# Good books to read to 1st grade class



## marieangela (Apr 15, 2003)

I'm going to be mystery reader in my ds1's 1st grade class on Friday. I'm trying to come up with a good book or two to read. Nothing too long or too simple. I've done this once before and they really enjoyed the gross/funny stuff in "My Little Sister Hugged an Ape" and also liked "A Mink, a Fink, a Skating Rink: What is a Noun?"

I'm at work now in a museum attached to a library, so now's my chance to run to the library and pick something up without any kids with me!


----------



## LuckyMommaToo (Aug 14, 2003)

DS (who's 6) just got Amelia Bedelia's First Day of School out of the library. It's an updated version, where she's a little girl. It's funny and age-appropriate. I'll keep thinking about which other picture books he's liked recently....
-e

p.s. If you're going to the library, I bet the children's librarian might be able to make suggestions as well.

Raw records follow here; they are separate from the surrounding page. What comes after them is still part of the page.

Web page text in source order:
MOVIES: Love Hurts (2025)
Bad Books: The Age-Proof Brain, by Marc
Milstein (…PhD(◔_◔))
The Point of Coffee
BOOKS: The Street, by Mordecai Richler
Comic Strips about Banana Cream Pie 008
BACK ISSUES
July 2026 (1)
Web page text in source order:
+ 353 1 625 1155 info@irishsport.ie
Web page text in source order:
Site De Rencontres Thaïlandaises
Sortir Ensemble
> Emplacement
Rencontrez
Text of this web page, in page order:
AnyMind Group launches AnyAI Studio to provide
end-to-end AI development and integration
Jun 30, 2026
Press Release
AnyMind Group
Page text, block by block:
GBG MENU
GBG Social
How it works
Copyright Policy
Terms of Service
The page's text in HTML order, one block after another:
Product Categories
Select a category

David Shannon's A Bad Case of Stripes or Too Many Toys are other good bets for that age. Oh, DS is also loving Kevin Henkes, Chester's Way and Julius, the Baby of the World are probably his faves. Oh, one more -- The True Story of the Three Little Pigs (by A Wolf). Have fun!


----------



## freestyler (Jan 28, 2005)

Voice of dissent here....I LOATHE Amelia Bedelia, just loathe it. I hate the nonsense, the wordiness, the "jokes" which mostly cannot be comprehended by the target age group, and the inanity.

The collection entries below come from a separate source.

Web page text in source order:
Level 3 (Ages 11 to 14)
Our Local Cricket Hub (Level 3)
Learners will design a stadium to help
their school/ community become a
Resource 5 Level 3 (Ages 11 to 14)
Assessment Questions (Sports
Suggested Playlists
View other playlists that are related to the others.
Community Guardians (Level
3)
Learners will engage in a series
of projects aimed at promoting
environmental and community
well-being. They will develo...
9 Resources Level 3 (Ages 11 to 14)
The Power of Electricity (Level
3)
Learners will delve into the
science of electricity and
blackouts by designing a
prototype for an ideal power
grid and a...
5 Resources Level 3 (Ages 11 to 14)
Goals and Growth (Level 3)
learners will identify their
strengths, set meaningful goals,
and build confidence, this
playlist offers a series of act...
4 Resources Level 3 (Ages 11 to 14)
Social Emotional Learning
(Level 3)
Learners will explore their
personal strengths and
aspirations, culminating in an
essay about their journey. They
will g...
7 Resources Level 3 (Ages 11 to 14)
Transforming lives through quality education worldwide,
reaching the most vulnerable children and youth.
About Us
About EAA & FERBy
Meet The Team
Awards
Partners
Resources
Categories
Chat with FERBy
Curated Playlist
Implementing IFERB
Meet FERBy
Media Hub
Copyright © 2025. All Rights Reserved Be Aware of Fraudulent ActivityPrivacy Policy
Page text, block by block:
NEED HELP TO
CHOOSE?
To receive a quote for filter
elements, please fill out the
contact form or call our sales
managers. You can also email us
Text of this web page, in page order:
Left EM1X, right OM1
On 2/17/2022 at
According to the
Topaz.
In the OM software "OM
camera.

I heartily recommend the Henry and Mudge series. They are short, really sweet and kind, interesting, and relevant to this age group. They deal with real childhood stuff and nothing heavy. Just awesome. I also like the Magic Tree House series, but it's no good if you're only reading one day and for a short time. For picture books, Madeline is great, and the David Kirk books (like Humpty Dumpty, the Snow Family, some of the shorter Miss Spider books, and so on.) The Quiltmaker's Gift is really nice, and beautiful. (But the pictures are a little small and detailed for seeing from the back of a group.) I also LOVE King Midas, a modern version that is beautifully illustrated by I forget whom. (You can find it easily though.) Have you thought of the classic Blueberries for Sal?

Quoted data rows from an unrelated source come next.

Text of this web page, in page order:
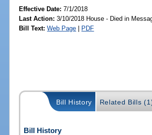
Effective Date:7/1/2018
Last Action: 3/10/2018 House - Died in
Bill Text: Web Page | PDF
Bill History Related Bills
Bill History
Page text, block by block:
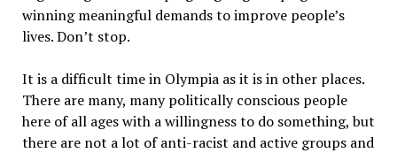
winning meaningful demands to improve people’s
lives. Don’t stop.
It is a difficult time in Olympia as it is in other places.
There are many, many politically conscious people
here of all ages with a willingness to do something, but
there are not a lot of anti-racist and active groups and
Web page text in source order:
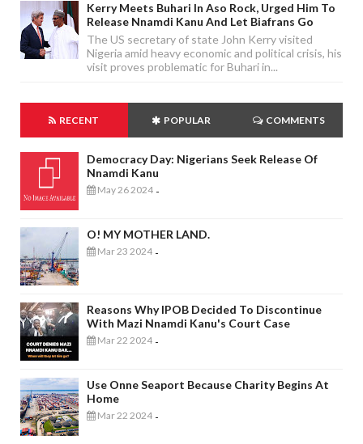
Kerry Meets Buhari In Aso Rock, Urged Him To
Release Nnamdi Kanu And Let Biafrans Go
The US secretary of state John Kerry visited
Nigeria amid heavy economic and political crisis, his
visit proves problematic for Buhari in...
RECENT POPULAR COMMENTS
Democracy Day: Nigerians Seek Release Of
Nnamdi Kanu
May 26 2024 -
O! MY MOTHER LAND.
Mar 23 2024 -
Reasons Why IPOB Decided To Discontinue
With Mazi Nnamdi Kanu's Court Case
Mar 22 2024 -
Use Onne Seaport Because Charity Begins At
Home
Mar 22 2024 -
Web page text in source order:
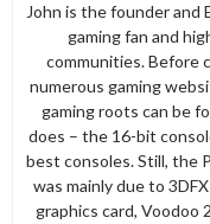
John is the founder and
gaming fan and
communities. Before
numerous gaming
gaming roots can be
does – the 16-bit
best consoles. Still, the
was mainly due to
graphics card, Voodoo

I'm reading to my first grader's class tomorrow and plan to do a library hunt first, too. Have fun with your group!!


----------



## LuckyMommaToo (Aug 14, 2003)

Freestyler, I had to laugh because DS really dislikes Henry and Mudge -- thinks they're totally boring! Variety is the spice of life, right?
-e


----------



## mamabutterfly (Jun 23, 2002)

I read "Three Little Wolves and the Big Bad Pig" to dd's class once. So original & funny, great illustrations, and nice nonviolent message.


----------



## Dmitrizmom (Nov 11, 2002)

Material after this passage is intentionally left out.